Both parties also questioned what would happen when I rendered my decision. I indicated that my decision would mark the final determination by the Health Department and that any challenge to the decision would have to come in the Courts, such as a challenge in Bronx County Supreme Court pursuant to CPLR Article 78. The Appellant indicated that if the decision went against him, that he was giving verbal notice of his appeal. I indicated that verbal notice to the Health Department would be insufficient and that he would have to check with the Courts about how to commence any proceeding. At the end of the first hearing day, the Facility asked if any stay would apply to a discharge if I approved the discharge and the Discharge Plan. In effect, this proceeding acts as a stay on any discharge, until I issue a decision. If a decision approves the discharge and Discharge Plan, the proceeding ends with the decision and the discharge may proceed according to the discharge plan. I turn now to deciding the issues in the proceeding.
II. Failure To Pay
A. Findings of Fact
- The Appellant entered the Terrace Health Care Center Residential Health Care Facility in Bronx County on March 24, 2004 [Facility 11].
- The Appellant became eligible under the Medical Assistance Program in November 2003 [Facility 7].
- At the time the Appellant became eligible for Medical Assistance, the City of New York Medical Assistance Program informed the Appellant that the Appellant must contribute as his share for any care in a Residential Health Care Facility a Net Available Monthly Income (NAMI) that amounted to the Resident's monthly Social Security Benefits minus a Personal Incidental Allowance (PIA) that amounts to $50.00 [Facility 7].
- On May 3, 2004, Ms. Madden and Ms. Lai from the Facility approached the Appellant about endorsing over his Social Security Check to the Facility and the Appellant refused to endorse over the check [Facility 11].
- On or about May 31, 2004, the Appellant informed Mr. Hendrix that the Appellant refused to pay any money to the Facility [Facility 9].
- On the date of his admission to the Facility, the Appellant signed the Facility's Admission Agreement, in which he agreed to make the NAMI payments, but he refused to sign an Addendum to the Admission Agreement that would have arranged for direct NAMI payments to the Facility [Facility 12].
II. B. Conclusions
I conclude from the Exhibits that I cited in the above Findings and from testimony by Ms.
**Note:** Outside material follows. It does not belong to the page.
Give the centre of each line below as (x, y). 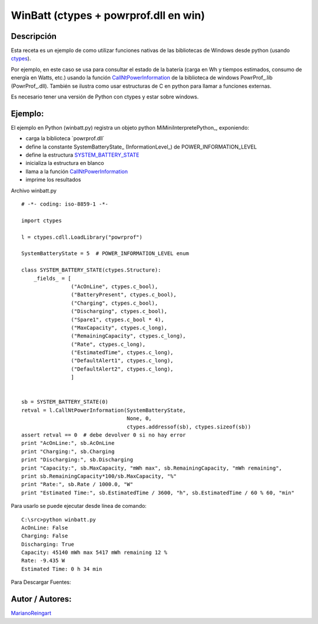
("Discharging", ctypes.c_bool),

Gentico and Ms. Madden that the Appellant received reasonable and appropriate notice about making his NAMI payment for his care, pursuant to Title 10 NYCRR § 415.3(b). I find that the Appellant refused to pay his share toward his care and refused to cooperate with the Facility by signing over his Social Security check [Facility 8]. The Appellant continued to refuse to make payment up until the end of the first hearing day, at which time the Appellant learned that failure to pay constituted a sufficient reason standing alone to discharge the Appellant. The Appellant then indicated he would set up a payment plan. The Facility refused to accept the offer to set up the payment plan. I conclude that the Appellant received an adequate opportunity to pay his NAMI share prior to the hearing day and I hold that such refusal, standing alone provides grounds for the Appellant's discharge from the Facility.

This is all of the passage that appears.